I am looking for a function over the real line, $g$, with $g*g = g^2$ (or a proof that such a function doesn't exist on some space like $L_1 \cap L_2$ or $L_1 \cap L_\infty$). This relation can't hold in a non-trivial way over any finite space, by that I mean that if $f$ is a probability density function, then $fg^2 = fg * fg$ implies by integration that $E_f[g^2] = E_f[g]^2$, so $g$ would have to have $0$ variance. Furthermore, this relation can't hold on the positive real line since $e^{-x}$ is a probability distribution with $e^{-x}(g*g) = (e^{-x}g)* (e^{-x}g)$, which would again mean that $g$ has $0$ variance, forcing it to be zero. Alternatively, one could hope for a power series for $g$ and use the fact that $h_n \equiv x^{n-1}/(n-1)!$ has $h_n * h_m = h_{n+m}$ over the positive real line to derive that the power series of $g^2$ would have to be zero. None of the tricks in this paragraph seem to work over the entire real line, however.

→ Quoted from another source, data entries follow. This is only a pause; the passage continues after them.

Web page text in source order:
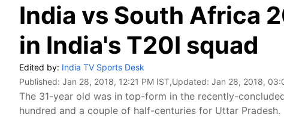
India vs South Africa
in India's T20I squad
Edited by: India TV Sports Desk
Published: Jan 28, 2018, 12:21 PM IST,Updated: Jan 28, 2018,
The 31-year old was in top-form in the recently-
hundred and a couple of half-centuries for Uttar Pradesh.
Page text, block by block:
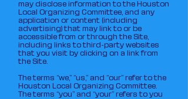
may disclose information to the Houston
Local Organizing Committee, and any
application or content (including
advertising) that may link to or be
accessible from or through the Site,
including links to third-party websites
that you visit by clicking on a link from
the Site.
The terms “we,” “us,” and “our” refer to the
Houston Local Organizing Committee.
The terms “you” and “your” refers to you
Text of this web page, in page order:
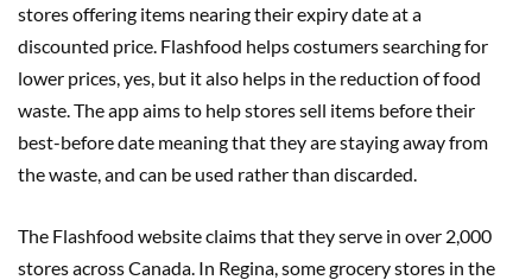
stores offering items nearing their expiry date at a
discounted price. Flashfood helps costumers searching for
lower prices, yes, but it also helps in the reduction of food
waste. The app aims to help stores sell items before their
best-before date meaning that they are staying away from
the waste, and can be used rather than discarded.
The Flashfood website claims that they serve in over 2,000
stores across Canada. In Regina, some grocery stores in the
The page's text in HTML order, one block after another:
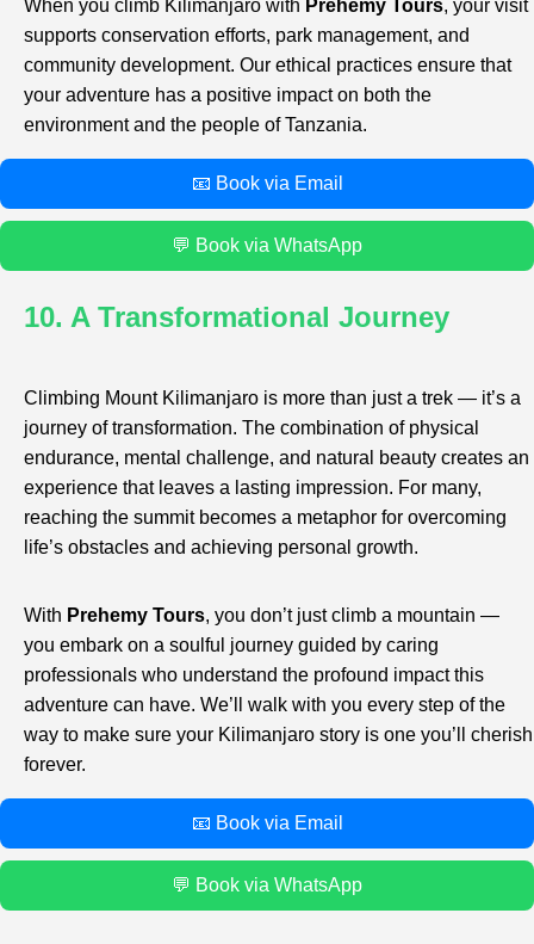
When you climb Kilimanjaro with Prehemy Tours, your visit
supports conservation efforts, park management, and
community development. Our ethical practices ensure that
your adventure has a positive impact on both the
environment and the people of Tanzania.
📧 Book via Email
💬 Book via WhatsApp
10. A Transformational Journey
Climbing Mount Kilimanjaro is more than just a trek — it’s a
journey of transformation. The combination of physical
endurance, mental challenge, and natural beauty creates an
experience that leaves a lasting impression. For many,
reaching the summit becomes a metaphor for overcoming
life’s obstacles and achieving personal growth.
With Prehemy Tours, you don’t just climb a mountain —
you embark on a soulful journey guided by caring
professionals who understand the profound impact this
adventure can have. We’ll walk with you every step of the
way to make sure your Kilimanjaro story is one you’ll cherish
forever.
📧 Book via Email
💬 Book via WhatsApp
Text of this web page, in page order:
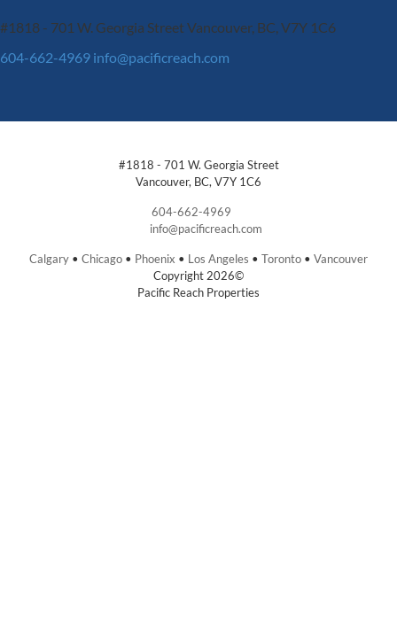
#1818 - 701 W. Georgia StreetVancouver, BC, V7Y 1C6
604-662-4969 info@pacificreach.com
#1818 - 701 W. Georgia Street
Vancouver, BC, V7Y 1C6
604-662-4969
info@pacificreach.com
Calgary • Chicago • Phoenix • Los Angeles • Toronto • Vancouver
Copyright 2026©
Pacific Reach Properties
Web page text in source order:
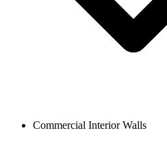
Commercial Interior Walls
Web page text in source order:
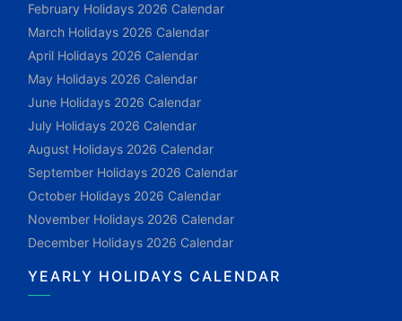
February Holidays 2026 Calendar
March Holidays 2026 Calendar
April Holidays 2026 Calendar
May Holidays 2026 Calendar
June Holidays 2026 Calendar
July Holidays 2026 Calendar
August Holidays 2026 Calendar
September Holidays 2026 Calendar
October Holidays 2026 Calendar
November Holidays 2026 Calendar
December Holidays 2026 Calendar
YEARLY HOLIDAYS CALENDAR
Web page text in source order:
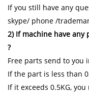
If you still have any
skype/ phone /
2) If machine have any
?
Free parts send to you
If the part is less than
If it exceeds 0.5KG,
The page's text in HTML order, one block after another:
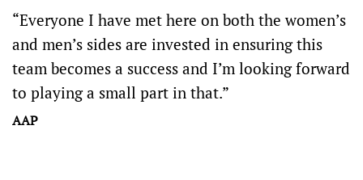
“Everyone I have met here on both the women’s
and men’s sides are invested in ensuring this
team becomes a success and I’m looking forward
to playing a small part in that.”
AAP
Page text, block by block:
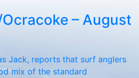
– August
Jack, reports that surf anglers
mix of the standard
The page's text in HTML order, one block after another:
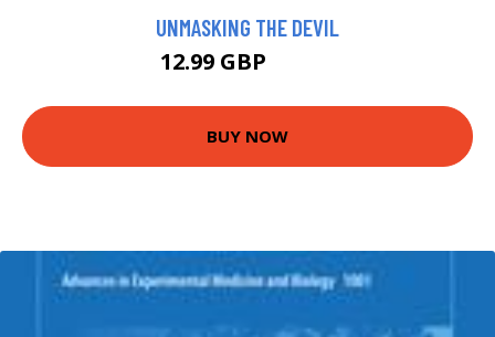
UNMASKING THE DEVIL
12.99 GBP
BUY NOW
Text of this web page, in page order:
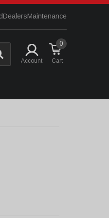
DealersMaintenance
Account
0
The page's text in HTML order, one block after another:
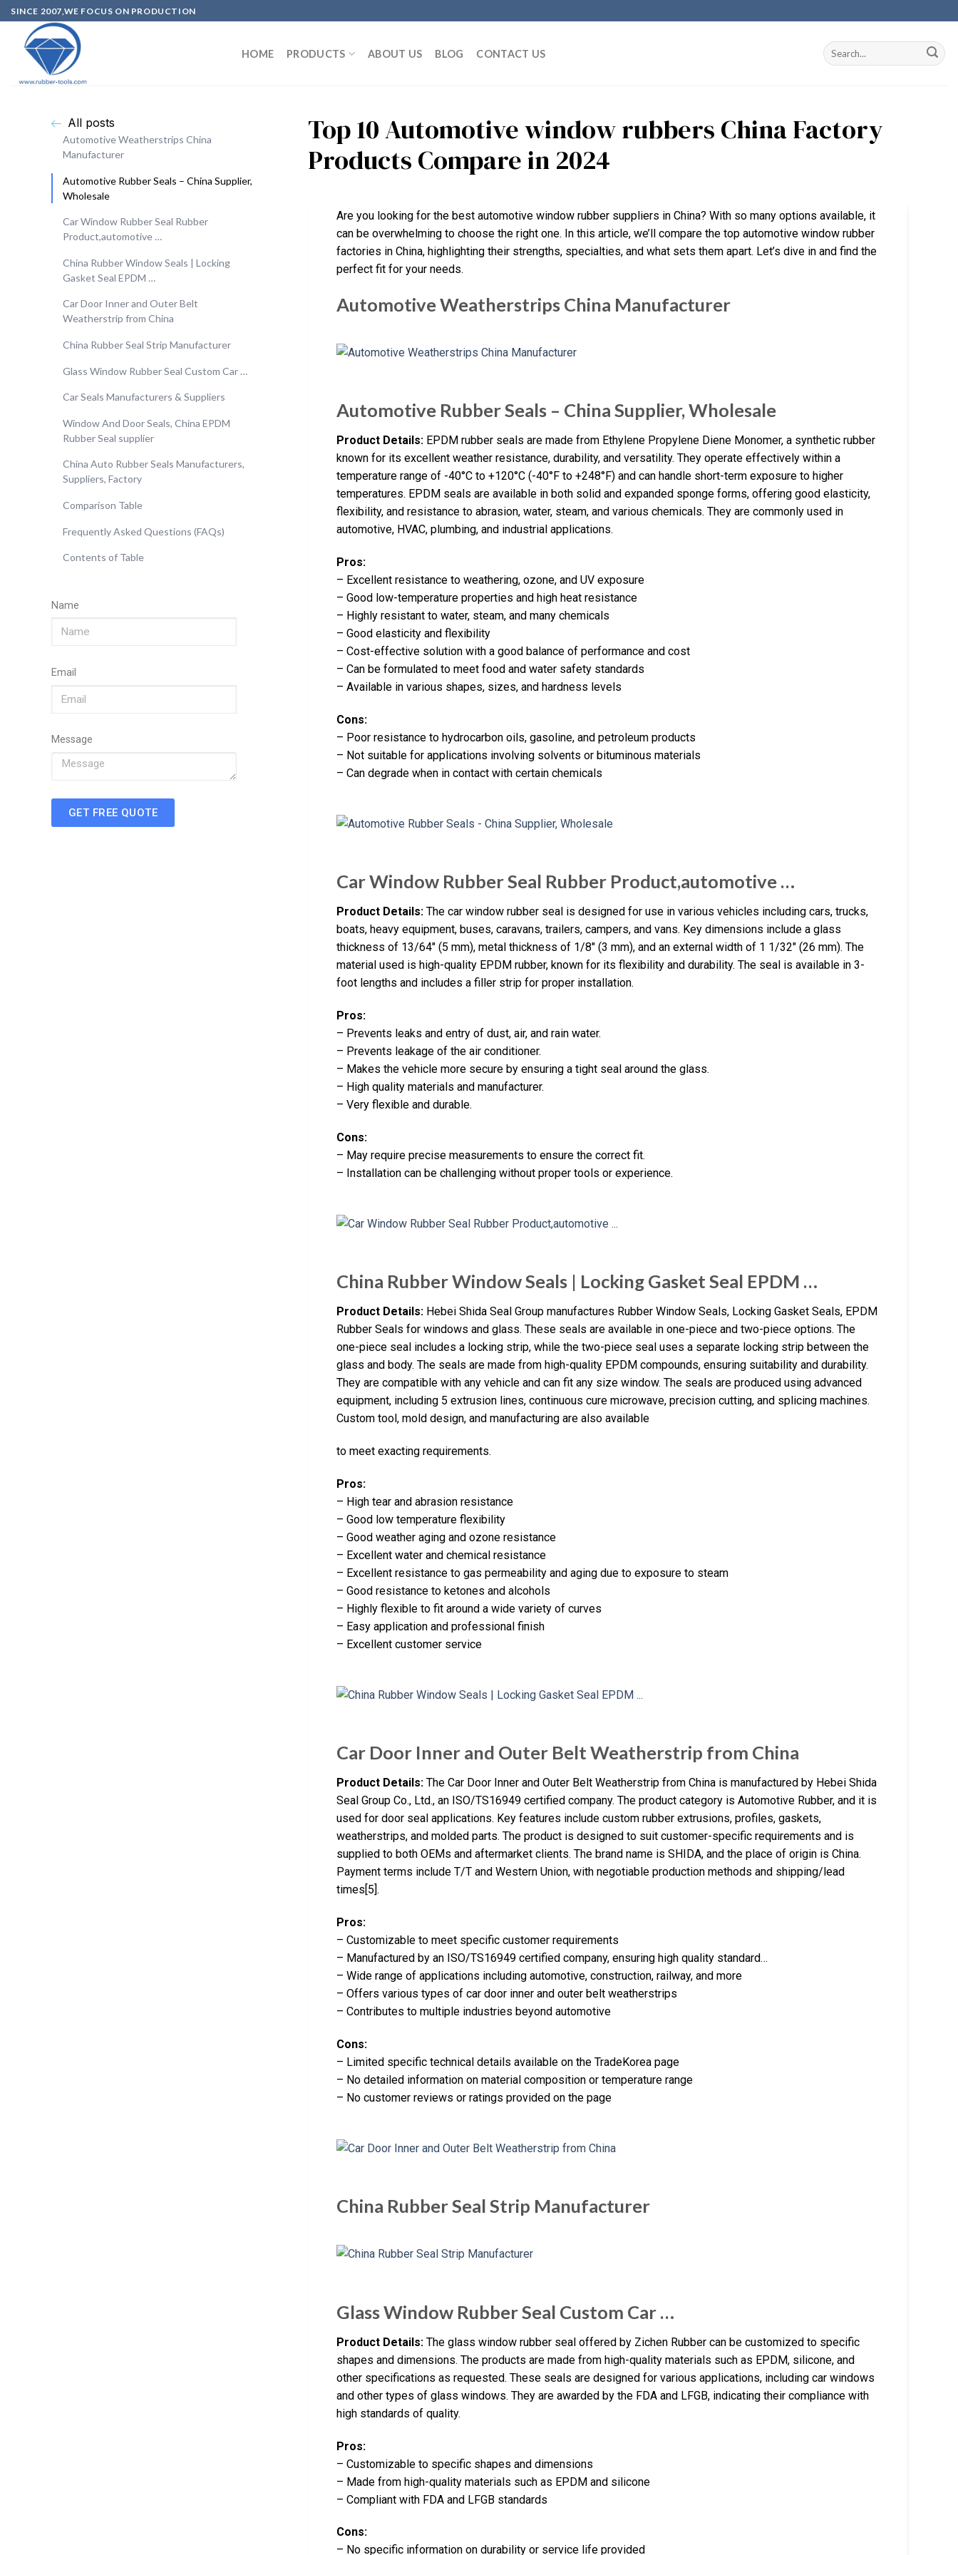
SINCE 2007,WE FOCUS ON PRODUCTION
HOME PRODUCTS ABOUT US BLOG CONTACT US
All posts
Automotive Weatherstrips China
Manufacturer
Automotive Rubber Seals – China Supplier,
Wholesale
Car Window Rubber Seal Rubber
Product,automotive …
China Rubber Window Seals | Locking
Gasket Seal EPDM …
Car Door Inner and Outer Belt
Weatherstrip from China
China Rubber Seal Strip Manufacturer
Glass Window Rubber Seal Custom Car …
Car Seals Manufacturers & Suppliers
Window And Door Seals, China EPDM
Rubber Seal supplier
China Auto Rubber Seals Manufacturers,
Suppliers, Factory
Comparison Table
Frequently Asked Questions (FAQs)
Contents of Table
Name
Email
Message
GET FREE QUOTE
Top 10 Automotive window rubbers China Factory
Products Compare in 2024
Are you looking for the best automotive window rubber suppliers in China? With so many options available, it
can be overwhelming to choose the right one. In this article, we’ll compare the top automotive window rubber
factories in China, highlighting their strengths, specialties, and what sets them apart. Let’s dive in and find the
perfect fit for your needs.
Automotive Weatherstrips China Manufacturer
Automotive Rubber Seals – China Supplier, Wholesale
Product Details: EPDM rubber seals are made from Ethylene Propylene Diene Monomer, a synthetic rubber
known for its excellent weather resistance, durability, and versatility. They operate effectively within a
temperature range of -40°C to +120°C (-40°F to +248°F) and can handle short-term exposure to higher
temperatures. EPDM seals are available in both solid and expanded sponge forms, offering good elasticity,
flexibility, and resistance to abrasion, water, steam, and various chemicals. They are commonly used in
automotive, HVAC, plumbing, and industrial applications.
Pros:
– Excellent resistance to weathering, ozone, and UV exposure
– Good low-temperature properties and high heat resistance
– Highly resistant to water, steam, and many chemicals
– Good elasticity and flexibility
– Cost-effective solution with a good balance of performance and cost
– Can be formulated to meet food and water safety standards
– Available in various shapes, sizes, and hardness levels
Cons:
– Poor resistance to hydrocarbon oils, gasoline, and petroleum products
– Not suitable for applications involving solvents or bituminous materials
– Can degrade when in contact with certain chemicals
Car Window Rubber Seal Rubber Product,automotive …
Product Details: The car window rubber seal is designed for use in various vehicles including cars, trucks,
boats, heavy equipment, buses, caravans, trailers, campers, and vans. Key dimensions include a glass
thickness of 13/64″ (5 mm), metal thickness of 1/8″ (3 mm), and an external width of 1 1/32″ (26 mm). The
material used is high-quality EPDM rubber, known for its flexibility and durability. The seal is available in 3-
foot lengths and includes a filler strip for proper installation.
Pros:
– Prevents leaks and entry of dust, air, and rain water.
– Prevents leakage of the air conditioner.
– Makes the vehicle more secure by ensuring a tight seal around the glass.
– High quality materials and manufacturer.
– Very flexible and durable.
Cons:
– May require precise measurements to ensure the correct fit.
– Installation can be challenging without proper tools or experience.
China Rubber Window Seals | Locking Gasket Seal EPDM …
Product Details: Hebei Shida Seal Group manufactures Rubber Window Seals, Locking Gasket Seals, EPDM
Rubber Seals for windows and glass. These seals are available in one-piece and two-piece options. The
one-piece seal includes a locking strip, while the two-piece seal uses a separate locking strip between the
glass and body. The seals are made from high-quality EPDM compounds, ensuring suitability and durability.
They are compatible with any vehicle and can fit any size window. The seals are produced using advanced
equipment, including 5 extrusion lines, continuous cure microwave, precision cutting, and splicing machines.
Custom tool, mold design, and manufacturing are also available
to meet exacting requirements.
Pros:
– High tear and abrasion resistance
– Good low temperature flexibility
– Good weather aging and ozone resistance
– Excellent water and chemical resistance
– Excellent resistance to gas permeability and aging due to exposure to steam
– Good resistance to ketones and alcohols
– Highly flexible to fit around a wide variety of curves
– Easy application and professional finish
– Excellent customer service
Car Door Inner and Outer Belt Weatherstrip from China
Product Details: The Car Door Inner and Outer Belt Weatherstrip from China is manufactured by Hebei Shida
Seal Group Co., Ltd., an ISO/TS16949 certified company. The product category is Automotive Rubber, and it is
used for door seal applications. Key features include custom rubber extrusions, profiles, gaskets,
weatherstrips, and molded parts. The product is designed to suit customer-specific requirements and is
supplied to both OEMs and aftermarket clients. The brand name is SHIDA, and the place of origin is China.
Payment terms include T/T and Western Union, with negotiable production methods and shipping/lead
times[5].
Pros:
– Customizable to meet specific customer requirements
– Manufactured by an ISO/TS16949 certified company, ensuring high quality standard…
– Wide range of applications including automotive, construction, railway, and more
– Offers various types of car door inner and outer belt weatherstrips
– Contributes to multiple industries beyond automotive
Cons:
– Limited specific technical details available on the TradeKorea page
– No detailed information on material composition or temperature range
– No customer reviews or ratings provided on the page
China Rubber Seal Strip Manufacturer
Glass Window Rubber Seal Custom Car …
Product Details: The glass window rubber seal offered by Zichen Rubber can be customized to specific
shapes and dimensions. The products are made from high-quality materials such as EPDM, silicone, and
other specifications as requested. These seals are designed for various applications, including car windows
and other types of glass windows. They are awarded by the FDA and LFGB, indicating their compliance with
high standards of quality.
Pros:
– Customizable to specific shapes and dimensions
– Made from high-quality materials such as EPDM and silicone
– Compliant with FDA and LFGB standards
Cons:
– No specific information on durability or service life provided
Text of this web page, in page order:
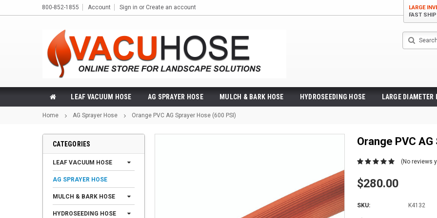
800-852-1855 Account Sign in or Create an account
LARGE
FAST
Search
LEAF VACUUM HOSE AG SPRAYER HOSE MULCH & BARK HOSE HYDROSEEDING HOSE LARGE DIAMETER
Home AG Sprayer Hose Orange PVC AG Sprayer Hose (600 PSI)
CATEGORIES
LEAF VACUUM HOSE
AG SPRAYER HOSE
MULCH & BARK HOSE
HYDROSEEDING HOSE
Orange PVC
(No reviews
$280.00
SKU: K4132
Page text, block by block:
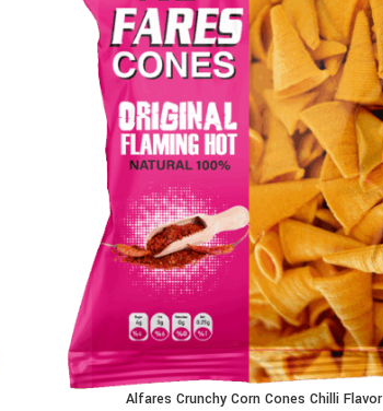
READ MOREAlfares Crunchy Corn Cones Chilli Flavor
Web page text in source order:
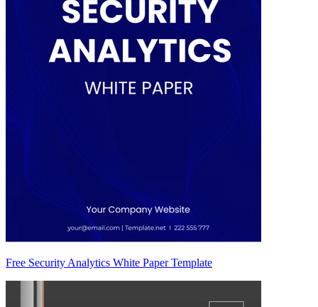
Free Security Analytics White Paper Template
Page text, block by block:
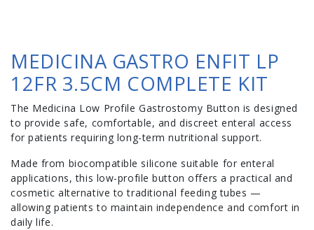
MEDICINA GASTRO ENFIT LP
12FR 3.5CM COMPLETE KIT
The Medicina Low Profile Gastrostomy Button is designed
to provide safe, comfortable, and discreet enteral access
for patients requiring long-term nutritional support.
Made from biocompatible silicone suitable for enteral
applications, this low-profile button offers a practical and
cosmetic alternative to traditional feeding tubes —
allowing patients to maintain independence and comfort in
daily life.
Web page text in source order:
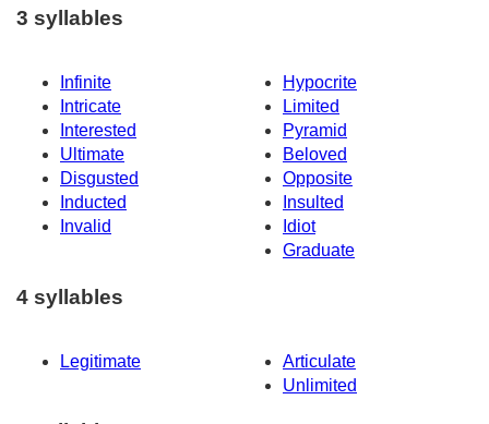
3 syllables
Infinite
Hypocrite
Intricate
Limited
Interested
Pyramid
Ultimate
Beloved
Disgusted
Opposite
Inducted
Insulted
Invalid
Idiot
Graduate
4 syllables
Legitimate
Articulate
Unlimited
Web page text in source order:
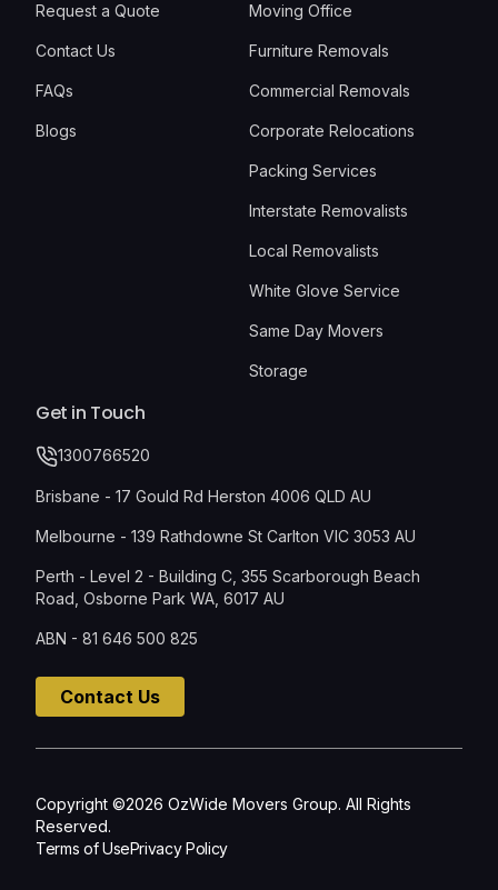
Request a Quote
Contact Us
FAQs
Blogs
Moving Office
Furniture Removals
Commercial Removals
Corporate Relocations
Packing Services
Interstate Removalists
Local Removalists
White Glove Service
Same Day Movers
Storage
Get in Touch
1300766520
Brisbane - 17 Gould Rd Herston 4006 QLD AU
Melbourne - 139 Rathdowne St Carlton VIC 3053 AU
Perth - Level 2 - Building C, 355 Scarborough Beach
Road, Osborne Park WA, 6017 AU
ABN - 81 646 500 825
Contact Us
Copyright ©2026 OzWide Movers Group. All Rights
Reserved.
Terms of UsePrivacy Policy
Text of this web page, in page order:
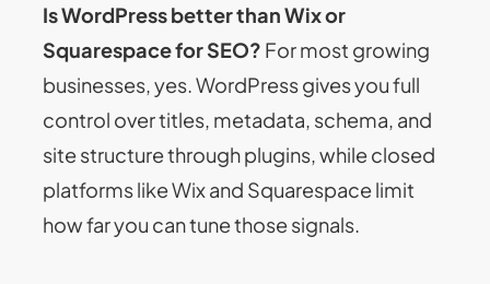
Is WordPress better than Wix or
Squarespace for SEO? For most growing
businesses, yes. WordPress gives you full
control over titles, metadata, schema, and
site structure through plugins, while closed
platforms like Wix and Squarespace limit
how far you can tune those signals.
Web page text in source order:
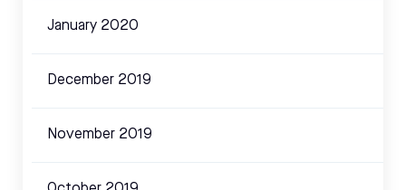
January 2020
December 2019
November 2019
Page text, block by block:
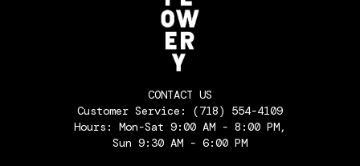
CONTACT US
Customer Service: (718) 554-4109
Hours: Mon-Sat 9:00 AM - 8:00 PM,
Sun 9:30 AM - 6:00 PM
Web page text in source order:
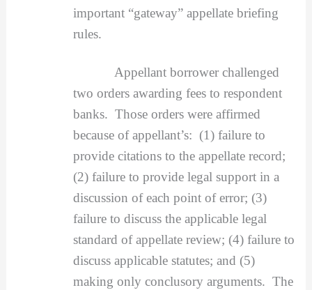
important “gateway” appellate briefing
rules.
Appellant borrower challenged
two orders awarding fees to respondent
banks. Those orders were affirmed
because of appellant’s: (1) failure to
provide citations to the appellate record;
(2) failure to provide legal support in a
discussion of each point of error; (3)
failure to discuss the applicable legal
standard of appellate review; (4) failure to
discuss applicable statutes; and (5)
making only conclusory arguments. The
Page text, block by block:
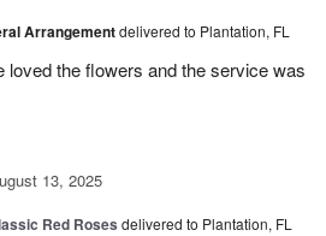
Arrangementdelivered to Plantation, FL
loved the flowers and the service was
13, 2025
Red Roses delivered to Plantation, FL
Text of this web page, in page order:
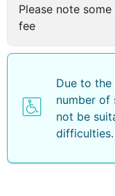
Please note
fee
Due to the
number of
not be
difficulties.
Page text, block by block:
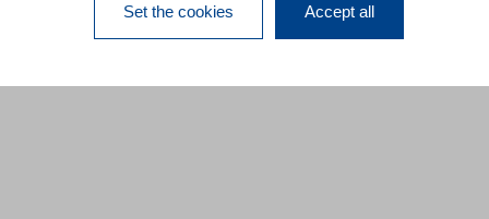
Set the cookies Accept all
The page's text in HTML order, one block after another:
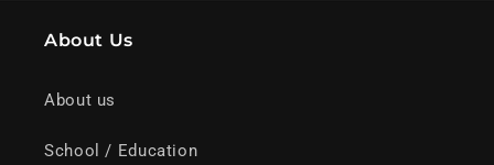
About Us
About us
School / Education

Instead, Fourier transforming $g^2 = g*g$ reveals the same equation in Fourier space: $\hat{g}^2 = \hat{g^2} = \hat{g} * \hat{g}$. If we assume $g$ and $g^2$ have finite moments, this lets us relate them by differentiating $\hat{g}^2$ repeatedly to reveal the binomial-type formula $E_{g^2}[x^n] = \Sigma_{k = 0}^n {n \choose k}E_g[x^k]E_g[x^{n-k}]$, where $E_g[x]$ means $\int_{-\infty}^\infty dx g x$. This is quite the strange condition to me, but it doesn't seem to lead to any obvious contradictions. It says that the cumulants of $g^2$ are twice that of $g$.

If we expand $g = \sum_{n=0} a_n \psi_n$ in terms of Hermite-Gauss functions $\psi_n(x) \equiv H_n(x)e^{-x^2/2}$ and use the convolution theorem, the fact that $F[\psi_n] = (-i)^n \psi_n$, and orthonormality of the $\psi_n$, we can derive the fact that the 4 mod 4 families of modes $\{\psi_n:n = k \hspace{.2cm}\text{mod} 4\}$ in $g^2$ result from the products over modes in $g$ whose index sums to $k \hspace{.1cm} \text{mod} 4$: $\langle \psi_k , g^2\rangle = \sum_{n+m = k\text{mod 4}} a_n a_m <\psi_n \psi_m , \psi_k> $ for any $k$. This is opposed to the usual situation where $n+m = k+2$ modes are also included in the sum. This says that the index of $g$'s modes don't mix mod 4 after squaring. This condition is difficult to work with because there is not a nice way of dealing with $<\psi_n \psi_m, \psi_k>$. If there was an extra $e^{x^2/2}$ inside that inner product, it would let us use the tripple product formula for $H_n(x)$ which has a nice form where only finitely many terms pop out (unlike the seemingly all-to-all coupling of the $\psi$ product).

A solution of $g^2 = g*g$ would lead to solutions of $g^2 = \lambda g*g$ for any $\lambda$ by using $g(x/\lambda)*g(x/\lambda) (\lambda x) = \lambda g*g(x)$. Furthermore, using $(e^{\lambda x}g)^2 = e^{2 \lambda x} g*g = e^{\lambda x} (e^{\lambda x}g)*(e^{\lambda x})$ would give us a solution to $g^2 = e^{\lambda x} g*g$ for any $\lambda$. Substituting $g(x) \rightarrow g(x+\delta)$ gives us solutions to translated equations $g^2(x) = g*g (x+\delta)$. Unfortunately, none of these transformations have made the solution to the problem obvious.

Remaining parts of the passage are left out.